INSTRUCTIONS TO FOLLOW: Only lines with the string "Magic" should be returned from the data below.
(DATASET EXCERPTS Opens)
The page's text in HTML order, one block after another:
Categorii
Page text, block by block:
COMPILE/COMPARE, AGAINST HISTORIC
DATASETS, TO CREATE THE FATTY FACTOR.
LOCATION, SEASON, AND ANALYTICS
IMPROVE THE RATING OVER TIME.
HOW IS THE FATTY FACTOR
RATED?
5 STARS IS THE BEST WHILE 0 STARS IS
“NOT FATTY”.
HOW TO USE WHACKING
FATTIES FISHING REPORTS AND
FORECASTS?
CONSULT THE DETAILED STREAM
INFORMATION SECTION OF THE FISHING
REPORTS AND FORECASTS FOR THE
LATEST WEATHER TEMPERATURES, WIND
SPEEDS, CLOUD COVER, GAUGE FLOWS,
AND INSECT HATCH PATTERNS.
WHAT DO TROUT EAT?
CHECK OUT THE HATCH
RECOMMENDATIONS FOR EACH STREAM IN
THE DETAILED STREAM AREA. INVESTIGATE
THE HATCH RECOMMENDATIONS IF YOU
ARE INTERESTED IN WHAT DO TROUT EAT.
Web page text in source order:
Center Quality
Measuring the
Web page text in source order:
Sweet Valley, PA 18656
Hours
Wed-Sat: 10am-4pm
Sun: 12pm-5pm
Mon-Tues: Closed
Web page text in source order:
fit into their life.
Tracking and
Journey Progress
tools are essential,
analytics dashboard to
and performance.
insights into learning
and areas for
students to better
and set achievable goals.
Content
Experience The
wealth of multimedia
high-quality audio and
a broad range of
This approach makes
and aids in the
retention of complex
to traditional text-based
(DATASET EXCERPTS Closes)
(DATASET EXCERPTS Opens)
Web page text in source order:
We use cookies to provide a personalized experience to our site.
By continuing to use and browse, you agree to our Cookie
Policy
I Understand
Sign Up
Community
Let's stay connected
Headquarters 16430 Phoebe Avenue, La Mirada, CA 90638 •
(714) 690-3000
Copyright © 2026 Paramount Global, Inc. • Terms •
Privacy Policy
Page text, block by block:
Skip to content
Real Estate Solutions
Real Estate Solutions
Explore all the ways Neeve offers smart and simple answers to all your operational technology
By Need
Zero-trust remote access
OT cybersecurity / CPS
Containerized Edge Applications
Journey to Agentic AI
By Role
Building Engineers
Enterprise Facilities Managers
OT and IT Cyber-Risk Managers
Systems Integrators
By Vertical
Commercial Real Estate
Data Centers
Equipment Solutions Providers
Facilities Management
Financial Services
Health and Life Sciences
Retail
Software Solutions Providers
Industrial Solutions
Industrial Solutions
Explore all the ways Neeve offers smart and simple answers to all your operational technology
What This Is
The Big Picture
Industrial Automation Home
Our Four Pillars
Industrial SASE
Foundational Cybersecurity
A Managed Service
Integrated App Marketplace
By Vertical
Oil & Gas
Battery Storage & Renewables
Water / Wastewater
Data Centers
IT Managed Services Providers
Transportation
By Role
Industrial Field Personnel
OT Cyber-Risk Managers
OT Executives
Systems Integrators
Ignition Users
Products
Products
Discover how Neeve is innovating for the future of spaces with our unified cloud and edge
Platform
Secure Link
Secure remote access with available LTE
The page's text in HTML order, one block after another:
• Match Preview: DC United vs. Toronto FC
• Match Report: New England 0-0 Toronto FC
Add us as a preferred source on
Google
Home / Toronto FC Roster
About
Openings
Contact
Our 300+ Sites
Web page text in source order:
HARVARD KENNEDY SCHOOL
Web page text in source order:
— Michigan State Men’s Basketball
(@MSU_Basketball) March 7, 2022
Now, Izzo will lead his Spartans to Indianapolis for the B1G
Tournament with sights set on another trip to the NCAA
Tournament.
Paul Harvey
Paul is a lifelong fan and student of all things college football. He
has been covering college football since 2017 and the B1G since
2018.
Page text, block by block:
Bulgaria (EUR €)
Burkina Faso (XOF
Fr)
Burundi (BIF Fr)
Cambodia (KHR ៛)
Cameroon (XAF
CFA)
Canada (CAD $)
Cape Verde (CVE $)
(DATASET EXCERPTS Closes)
(DATASET EXCERPTS Opens)
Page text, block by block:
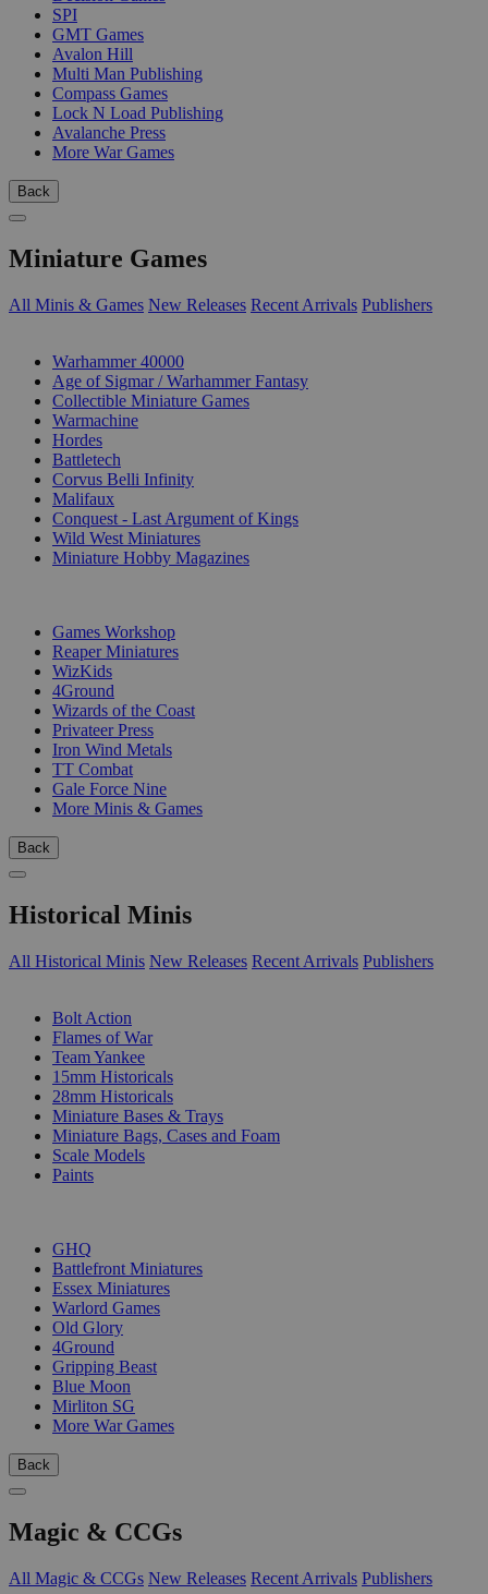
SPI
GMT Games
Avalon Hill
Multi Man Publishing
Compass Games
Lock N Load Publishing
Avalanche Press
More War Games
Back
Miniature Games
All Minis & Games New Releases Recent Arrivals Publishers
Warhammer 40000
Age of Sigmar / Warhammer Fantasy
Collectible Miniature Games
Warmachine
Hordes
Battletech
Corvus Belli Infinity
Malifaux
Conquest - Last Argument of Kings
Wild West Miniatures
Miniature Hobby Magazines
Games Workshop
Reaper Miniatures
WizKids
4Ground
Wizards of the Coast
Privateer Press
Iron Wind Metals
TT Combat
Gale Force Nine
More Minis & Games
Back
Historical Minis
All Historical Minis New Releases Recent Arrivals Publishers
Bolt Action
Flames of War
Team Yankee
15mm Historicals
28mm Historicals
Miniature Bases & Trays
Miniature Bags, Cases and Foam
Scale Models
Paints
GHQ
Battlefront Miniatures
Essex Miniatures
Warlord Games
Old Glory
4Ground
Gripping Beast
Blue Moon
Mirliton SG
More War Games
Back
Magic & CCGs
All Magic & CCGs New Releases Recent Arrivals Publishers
(DATASET EXCERPTS Closes)
WRITTEN ANSWER:
Magic & CCGs
All Magic & CCGs New Releases Recent Arrivals Publishers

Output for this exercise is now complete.